Sementara itu, daerah pertemuan angin diperkirakan terbentuk di Samudra Hindia sebelah barat Sumatera, Selat Malaka, Laut Cina Selatan, Laut Filipina, dan Samudra Pasifik utara Papua. Rangkaian dinamika atmosfer tersebut dapat meningkatkan pertumbuhan awan hujan di sepanjang jalur konvergensi, konfluensi, dan sekitar sirkulasi siklonik.
Sherli mengingatkan masyarakat agar tidak mengabaikan potensi hujan yang dapat terjadi di wilayah-wilayah tersebut.
“Perlu ditingkatkan kesiapsiagaan terhadap potensi hujan sedang hingga lebat,” ujarnya.
Prakiraan Cuaca Kota Besar Wilayah Barat Indonesia
Untuk wilayah barat Indonesia, BMKG mengingatkan adanya potensi hujan disertai petir di Padang. Masyarakat yang beraktivitas di luar ruangan disarankan memperhatikan perkembangan awan gelap dan segera mencari tempat aman apabila mendengar suara petir.
Hujan ringan diperkirakan terjadi di Medan, Pekanbaru, Tanjung Pinang, Bengkulu, Pontianak, dan Tanjung Selor. Meski intensitasnya tergolong ringan, kondisi jalan yang basah tetap dapat memengaruhi perjalanan, khususnya bagi pengendara sepeda motor dan wisatawan yang menuju lokasi terbuka.
Cuaca cerah berawan, berawan, hingga berawan tebal diprediksi terjadi di Banda Aceh, Palembang, Pangkalpinang, sebagian besar wilayah Pulau Jawa, Palangka Raya, dan Banjarmasin.
BMKG juga memperkirakan adanya udara kabur di Jambi dan Bandar Lampung. Sementara itu, potensi asap atau kabut diprediksi muncul di Samarinda. Kondisi tersebut perlu diperhatikan karena dapat mengurangi jarak pandang pengguna jalan maupun masyarakat yang melakukan perjalanan udara.
Bagi masyarakat yang mencari informasi cuaca besok siang, kondisi berawan tidak selalu berarti wilayah tersebut terbebas dari hujan. Pertumbuhan awan dapat berlangsung cepat akibat perubahan dinamika atmosfer. Masyarakat tetap perlu memeriksa pembaruan prakiraan lokal dan peringatan dini BMKG sebelum berangkat.
Cuaca Wilayah Timur Indonesia
Di wilayah timur Indonesia, hujan ringan diprakirakan terjadi di Mamuju, Palu, Kendari, Sorong, Jayapura, dan Jayawijaya. Wisatawan yang merencanakan kegiatan di kawasan pegunungan, pantai, atau ruang terbuka perlu membawa perlengkapan pelindung hujan dan menyesuaikan jadwal perjalanan.
Cuaca cerah berawan, berawan, hingga berawan tebal diperkirakan terjadi di Denpasar, Kupang, Makassar, Gorontalo, Manado, Ternate, Ambon, Manokwari, dan Merauke.
Mataram diprediksi mengalami udara kabur, sedangkan Nabire berpotensi mengalami asap atau kabut.

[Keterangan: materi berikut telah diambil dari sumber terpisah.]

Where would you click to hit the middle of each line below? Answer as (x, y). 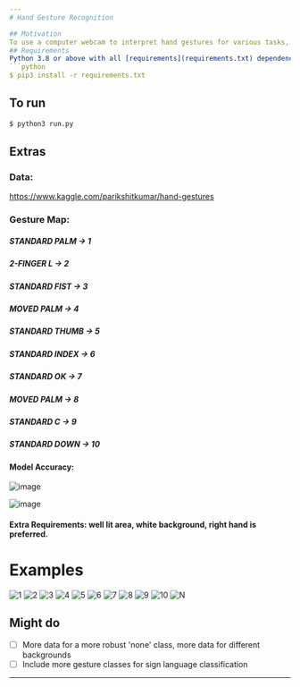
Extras (28, 152)
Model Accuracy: (42, 467)
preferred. (29, 534)
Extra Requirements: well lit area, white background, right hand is (133, 524)
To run (28, 103)
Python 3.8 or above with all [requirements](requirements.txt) (131, 59)
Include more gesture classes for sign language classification (135, 664)
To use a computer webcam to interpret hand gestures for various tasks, (150, 42)

Pengendara diminta menjaga kecepatan dan jarak aman apabila jarak pandang berkurang.
Prakiraan tersebut memberikan gambaran umum kondisi cuaca dalam satu hari. BMKG belum merinci waktu kejadian hujan secara khusus untuk setiap kota dalam bahan prakiraan ini. Karena itu, masyarakat yang ingin mengetahui cuaca besok siang secara lebih terperinci perlu memantau pembaruan prakiraan per jam untuk kabupaten atau kota tujuan.
Masyarakat juga sebaiknya tidak hanya menentukan cuaca besok hujan atau panas berdasarkan kondisi langit pada pagi hari. Cuaca dapat berubah dalam waktu relatif singkat, terutama di kawasan yang berada dekat jalur pertemuan angin dan pertumbuhan awan hujan.
Untuk perjalanan akhir pekan pada Sabtu, 18 Juli 2026, masyarakat disarankan menyiapkan payung atau jas hujan, melindungi barang elektronik, serta menghindari berteduh di bawah pohon ketika terjadi hujan petir. Rencana kunjungan ke pantai, pegunungan, sungai, dan lokasi wisata terbuka juga perlu disesuaikan dengan peringatan dini cuaca di wilayah masing-masing.